Sorry, but I tried your code, and cannot reproduce your problem. Can you wrap your code with a try-catch block to see if any exception thrown by redis-plus-plus? You can output the error message, to see if something bad happens.

Regards

Thanks for your response. If it does not crash for you, that's a good sign for me - maybe some difference in the compiler version.
I have added the exception handling and removed the slot-id stuff. With my g++ version, it still crashes.

#include <iostream>
#include <map>
#include <sw/redis++/redis++.h>

struct Context {
    sw::redis::RedisCluster *prc;
} ctx;

struct SlotPipeline {
    sw::redis::Pipeline  p;
    std::size_t          s;
};

static std::map<std::size_t, SlotPipeline*> slotPipelines;

void process_pair(const std::string& k, const std::string& v, bool do_exec) {
    std::cout << "key= " << k << " val= " << v << std::endl;

    struct SlotPipeline *sp = NULL;
    sp = (SlotPipeline *)malloc(sizeof(*sp));
    std::cout << "sp->p: type=" << typeid(sp->p).name() << std::endl;
    sp->p = ctx.prc->pipeline(k);   // crashes here
    sp->p.set(k, v);

    if (do_exec) {
        // TBD: fill this in
    }
}

int main()
{
    ctx.prc = new sw::redis::RedisCluster("tcp://127.0.0.1:30001");

    std::string keys[] = {
        "violet", "indigo", "blue", "green", "yellow", "orange", "red", ""
    };
    std::string values[] = {
        "flowers", "dyes", "skies", "trees", "bananas", "oranges", "apples", ""
    };

    for (int i = 0; !keys[i].empty(); i++) {
        try {
            process_pair(keys[i], values[i], false);
        }
        catch (const sw::redis::ReplyError &err) {
            std::cout << "process_pair: ReplyError: %s"  << err.what() << std::endl;
        }
        catch (const sw::redis::TimeoutError &err) {
            // reading or writing timeout
            std::cout << "process_pair: TimeoutError: %s" <<  err.what() << std::endl;
        } catch (const sw::redis::ClosedError &err) {
            // the connection has been closed.
            std::cout << "process_pair: ClosedError: %s" <<  err.what() << std::endl;
        } catch (const sw::redis::IoError &err) {
            // there's an IO error on the connection.
            std::cout << "process_pair: IoError: %s" <<  err.what() << std::endl;
        }
        catch (const sw::redis::Error &err) {
           // other errors
           std::cout << "process_pair: Error: %s" <<  err.what() << std::endl;
        }
    }
    process_pair("black", "nights", true);
}

Compiler version:

/usr/bin/g++ -v
Using built-in specs.
COLLECT_GCC=/usr/bin/g++
COLLECT_LTO_WRAPPER=/usr/libexec/gcc/x86_64-redhat-linux/7/lto-wrapper
Target: x86_64-redhat-linux
Configured with: ../configure --enable-bootstrap --enable-languages=c,c++,objc,obj-c++,fortran,ada,go,lto --prefix=/usr --mandir=/usr/share/man --infodir=/usr/share/info --with-bugurl=http://bugzilla.redhat.com/bugzilla --enable-shared --enable-threads=posix --enable-checking=release --enable-multilib --with-system-zlib --enable-__cxa_atexit --disable-libunwind-exceptions --enable-gnu-unique-object --enable-linker-build-id --with-gcc-major-version-only --with-linker-hash-style=gnu --enable-plugin --enable-initfini-array --with-isl --enable-libmpx --enable-libsanitizer --enable-gnu-indirect-function --enable-libcilkrts --enable-libatomic --enable-libquadmath --enable-libitm --with-tune=generic --with-arch_32=x86-64 --build=x86_64-redhat-linux
Thread model: posix
gcc version 7.3.1 20180712 (Red Hat 7.3.1-17) (GCC)

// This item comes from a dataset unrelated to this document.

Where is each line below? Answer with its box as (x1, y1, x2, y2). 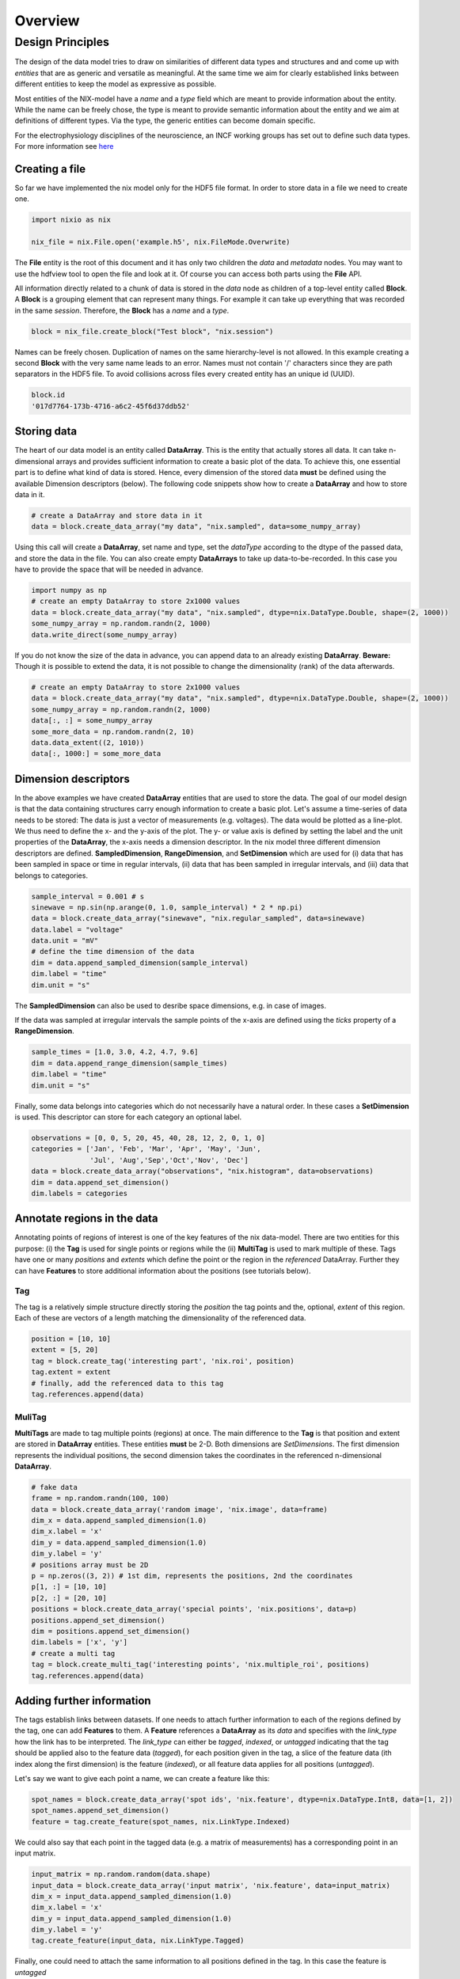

Does it throw any exception when it crashes? i.e. any of your try-catch block catches any exception? If it does, please show me the error info.

Also please check if you install multiple version of hiredis. If you do, uninstall all but keep only one of them. Otherwise, you might get some wired problem.

I'm on vacation, and sorry for the late reply...

Regards

Does it throw any exception when it crashes? i.e. any of your try-catch block catches any exception? If it does, please show me the error info.

No error/exception seen. That is what make it harder to debug this issue.

Also please check if you install multiple version of hiredis. If you do, uninstall all but keep only one of them. Otherwise, you might get some wired problem.

To avoid this situation, I have stopped linking both the test app and the real app with hiredis-vip. And also moved to static linking with libredis++.a and libhiredis.a. With this, no other version of hiredis influences this executable.

Menwhile, without using pipeline, our application is now working fine with Redis-plus-plus. The only issue is that we are not getting the performance that we were getting by using pipelining with hiredis-vip.

I'd suggest you have a clean environment without hiredis-vip installed. Otherwise, you might get some wired problem. Like this issue mentioned.

Regards

Close the issue, since there's no update.

Regards